# [TASK DESCRIPTION]
The reply should be the records repeated exactly, without any images.

——————

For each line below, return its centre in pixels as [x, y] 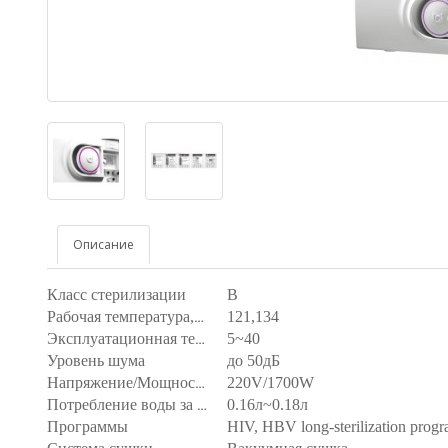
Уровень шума [96, 360]
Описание [103, 244]
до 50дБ [253, 360]
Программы [87, 426]
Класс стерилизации [116, 294]

——————

# [RESPONSE]
For each line below, return its centre in pixels as [x, y] 
Уровень шума [96, 360]
Описание [103, 244]
до 50дБ [253, 360]
Программы [87, 426]
Класс стерилизации [116, 294]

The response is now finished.